Je te mets au défi de trouver un exemplaire de presse féminine aujourd’hui en kiosque qui ne contienne pas un dossier séduction, relations de couples, ou un ensemble de techniques visant à décrypter le langage des hommes pour en obtenir quelque chose. Et moi, quand je crée un séminaire qui s’appelle « langage des femmes », à l’ancienne, c’est à dire avec une forme de pédagogie à la fois élégante mais sérieuse et appliquée – on me rabaisse au stade d’immonde dragueur ? N’étant ni dragueur ni immonde, c’est bien la preuve d’un verrouillage communautaire sur ces sujets-là.

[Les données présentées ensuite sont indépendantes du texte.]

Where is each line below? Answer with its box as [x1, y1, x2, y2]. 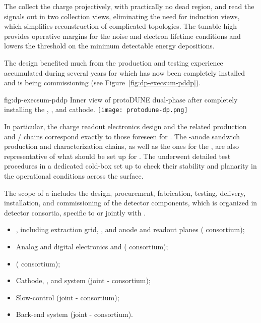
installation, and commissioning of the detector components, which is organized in [4, 197, 257, 208]
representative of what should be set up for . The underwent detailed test [4, 150, 231, 161]
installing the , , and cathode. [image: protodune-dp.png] [4, 104, 188, 115]
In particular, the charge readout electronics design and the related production [4, 121, 247, 131]
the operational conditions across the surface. [4, 170, 144, 181]
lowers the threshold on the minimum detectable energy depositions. [4, 40, 215, 51]
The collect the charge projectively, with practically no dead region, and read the [4, 1, 254, 11]
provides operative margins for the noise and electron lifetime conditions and [4, 30, 241, 41]
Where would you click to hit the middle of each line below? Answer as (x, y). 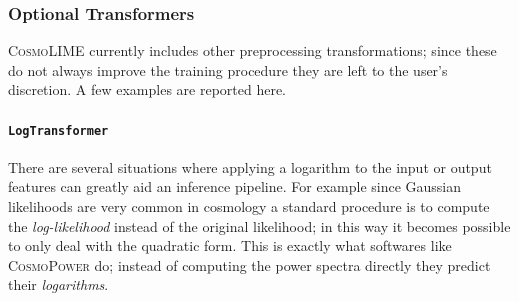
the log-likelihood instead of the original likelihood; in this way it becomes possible (259, 225)
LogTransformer (58, 130)
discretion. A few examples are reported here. (147, 89)
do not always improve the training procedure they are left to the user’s (228, 69)
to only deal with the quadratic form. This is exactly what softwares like (230, 245)
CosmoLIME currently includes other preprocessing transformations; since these (252, 50)
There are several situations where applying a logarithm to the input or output (250, 166)
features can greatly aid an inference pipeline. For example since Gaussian (235, 186)
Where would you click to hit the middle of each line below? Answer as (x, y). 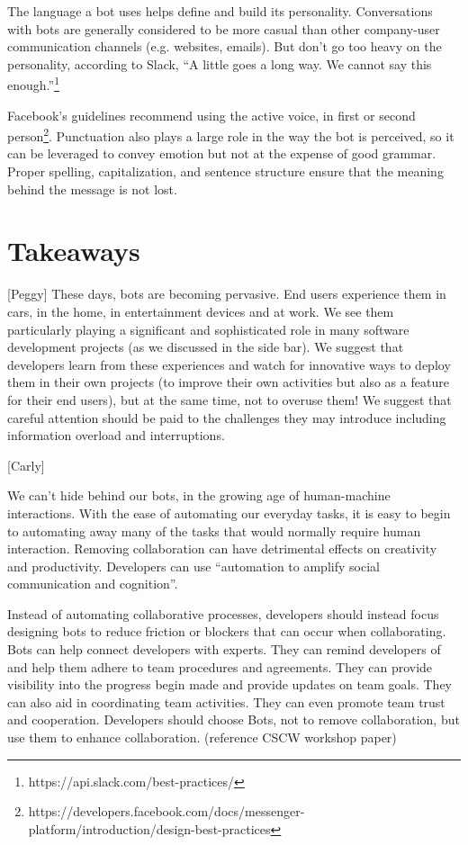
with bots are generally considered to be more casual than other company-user (224, 28)
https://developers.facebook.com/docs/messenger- (166, 811)
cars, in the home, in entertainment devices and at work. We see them (201, 311)
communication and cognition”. (93, 584)
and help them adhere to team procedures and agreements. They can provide (220, 666)
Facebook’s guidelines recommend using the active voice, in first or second (211, 115)
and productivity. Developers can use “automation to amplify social (193, 566)
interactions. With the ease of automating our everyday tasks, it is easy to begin (229, 512)
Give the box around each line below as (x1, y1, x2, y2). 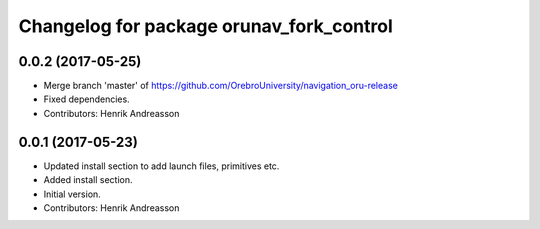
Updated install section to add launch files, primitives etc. (43, 160, 280, 172)
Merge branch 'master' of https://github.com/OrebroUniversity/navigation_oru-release (43, 80, 399, 92)
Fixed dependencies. (43, 93, 130, 105)
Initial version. (43, 188, 102, 200)
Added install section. (43, 174, 133, 186)
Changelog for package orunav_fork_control (18, 15, 394, 37)

Car la petite pigiste anonyme, qui rédige un dossier comment séduire un homme en 10 étapes pour Marie Claire, Sensuelle ou Femme Magazine, qui oserait la traiter d’allumeuse amorale ? Personne.

Nous sommes entièrement d’accord !

Cette double peine, ou un sociologue sérieux qui pond un livre de qualité, rempli de citations littéraires et de références cinématographiques, est immédiatement rabaissé par les femmes au stade de dragueur de supermarché, tandis que la quasi-totalité de la presse féminine fonctionne sur les ressorts du sexe et de la séduction. Depuis le temps ça me donnait le vertige. Mais ce qui est encore plus stupéfiant, c’est l’absence de toute solidarité masculine.

Qu’entends-tu par-là ?

Regarde les lieux de divertissement : la femme se fait séduire en groupe, l’homme séduit seul. Et à l’échelle symbolique, c’est à dire quand on passe du monde à sa représentation, ce schisme subsiste. La femme défendra tribalement ses « sœurs » contre toute menace perçue comme clivante, utilisera becs et ongles (insultes, mensonges) contre « l’agresseur symbolique », fût-il honnête et intéressé uniquement par le triomphe de la vérité.

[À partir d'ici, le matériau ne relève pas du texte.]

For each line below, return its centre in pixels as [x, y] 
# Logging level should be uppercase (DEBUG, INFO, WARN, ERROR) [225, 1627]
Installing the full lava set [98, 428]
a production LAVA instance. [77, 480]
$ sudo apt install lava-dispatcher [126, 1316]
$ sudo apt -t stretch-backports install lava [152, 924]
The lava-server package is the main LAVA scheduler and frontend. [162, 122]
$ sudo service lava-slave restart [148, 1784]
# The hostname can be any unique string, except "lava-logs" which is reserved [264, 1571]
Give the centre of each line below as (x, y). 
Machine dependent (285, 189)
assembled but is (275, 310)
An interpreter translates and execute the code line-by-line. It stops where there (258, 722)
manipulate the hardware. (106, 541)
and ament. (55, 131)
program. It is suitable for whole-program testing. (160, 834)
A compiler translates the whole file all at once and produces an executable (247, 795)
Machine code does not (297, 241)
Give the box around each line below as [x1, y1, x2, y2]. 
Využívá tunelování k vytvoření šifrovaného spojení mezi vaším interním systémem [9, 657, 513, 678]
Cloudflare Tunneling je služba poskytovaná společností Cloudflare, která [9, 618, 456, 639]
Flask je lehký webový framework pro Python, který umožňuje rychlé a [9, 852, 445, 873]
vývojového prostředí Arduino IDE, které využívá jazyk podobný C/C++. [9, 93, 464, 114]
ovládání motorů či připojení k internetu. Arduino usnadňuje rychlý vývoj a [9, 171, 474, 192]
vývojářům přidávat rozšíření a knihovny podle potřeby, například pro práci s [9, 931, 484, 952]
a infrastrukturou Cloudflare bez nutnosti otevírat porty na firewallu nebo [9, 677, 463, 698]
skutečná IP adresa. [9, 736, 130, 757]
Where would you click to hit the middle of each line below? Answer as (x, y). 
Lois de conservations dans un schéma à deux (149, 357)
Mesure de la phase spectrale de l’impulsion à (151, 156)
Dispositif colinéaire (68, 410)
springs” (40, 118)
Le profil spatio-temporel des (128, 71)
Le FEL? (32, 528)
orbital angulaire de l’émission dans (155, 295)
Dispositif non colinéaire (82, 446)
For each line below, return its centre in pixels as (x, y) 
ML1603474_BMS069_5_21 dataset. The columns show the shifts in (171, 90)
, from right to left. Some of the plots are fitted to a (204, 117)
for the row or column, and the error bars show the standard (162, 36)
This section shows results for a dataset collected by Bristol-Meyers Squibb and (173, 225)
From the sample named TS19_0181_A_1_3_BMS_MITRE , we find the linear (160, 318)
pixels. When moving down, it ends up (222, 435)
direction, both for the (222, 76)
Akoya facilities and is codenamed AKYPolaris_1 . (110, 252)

Et, de l’autre côté de la barrière des sexes, l’homme, lui, ne bénéficie d’aucune protection tribale, d’aucune communauté de défense, car nul homme n’est prêt à perdre ne serait-ce qu’une seule opportunité de conquête féminine pour défendre l’honneur d’un des siens. C’est ce que j’appelle l’absence de solidarité masculine, maintes fois vérifiée quand je me faisais taper dessus par des journalistes féministes acariâtres (pléonasme), et où aucun des hommes qui ne m’avaient soutenu en privé n’osait le faire en public.

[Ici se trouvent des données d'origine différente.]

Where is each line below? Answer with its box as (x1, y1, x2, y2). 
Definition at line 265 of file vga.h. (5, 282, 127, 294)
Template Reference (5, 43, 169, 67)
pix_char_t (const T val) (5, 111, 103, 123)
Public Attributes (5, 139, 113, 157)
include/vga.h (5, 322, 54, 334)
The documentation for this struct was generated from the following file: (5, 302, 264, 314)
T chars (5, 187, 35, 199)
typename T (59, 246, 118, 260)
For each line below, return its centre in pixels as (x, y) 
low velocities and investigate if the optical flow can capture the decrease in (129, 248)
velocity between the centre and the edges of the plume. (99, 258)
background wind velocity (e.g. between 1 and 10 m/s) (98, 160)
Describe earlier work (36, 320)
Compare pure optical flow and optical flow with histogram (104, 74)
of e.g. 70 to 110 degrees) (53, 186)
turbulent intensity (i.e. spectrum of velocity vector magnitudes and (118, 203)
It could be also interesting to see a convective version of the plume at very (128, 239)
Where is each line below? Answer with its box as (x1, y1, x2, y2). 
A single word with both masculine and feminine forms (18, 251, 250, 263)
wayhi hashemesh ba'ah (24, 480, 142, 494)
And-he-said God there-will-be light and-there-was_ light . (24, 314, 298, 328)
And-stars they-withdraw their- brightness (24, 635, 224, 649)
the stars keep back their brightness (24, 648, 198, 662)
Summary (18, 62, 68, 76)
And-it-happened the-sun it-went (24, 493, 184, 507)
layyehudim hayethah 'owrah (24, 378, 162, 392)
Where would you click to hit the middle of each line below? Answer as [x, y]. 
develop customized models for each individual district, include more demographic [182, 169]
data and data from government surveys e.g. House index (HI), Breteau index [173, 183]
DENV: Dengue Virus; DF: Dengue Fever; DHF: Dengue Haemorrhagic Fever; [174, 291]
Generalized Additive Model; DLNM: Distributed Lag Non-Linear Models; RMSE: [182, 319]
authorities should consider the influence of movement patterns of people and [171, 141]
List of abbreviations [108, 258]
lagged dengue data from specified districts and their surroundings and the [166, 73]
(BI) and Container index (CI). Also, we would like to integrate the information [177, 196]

Avoir un métier public, c’est prendre acte du rapport de force des communautés entre elles, et le respecter. Et prétendre qu’elles n’existent pas, bien entendu.

Un mot de la fin ?

La vérité sociologiquement incorrecte, c’est que ce sont les hommes qui sont responsables de la difficulté à séduire les femmes aujourd’hui. Car dès lors qu’une jeune fille découvre la facilité avec laquelle elle peut avoir une aventure avec n’importe quel garçon sur lequel elle a jeté son dévolu, elle n’a plus aucune raison de ne pas se croire cette princesse, qu’elle veut incarner depuis toute petite, sans savoir en quoi ça consiste exactement.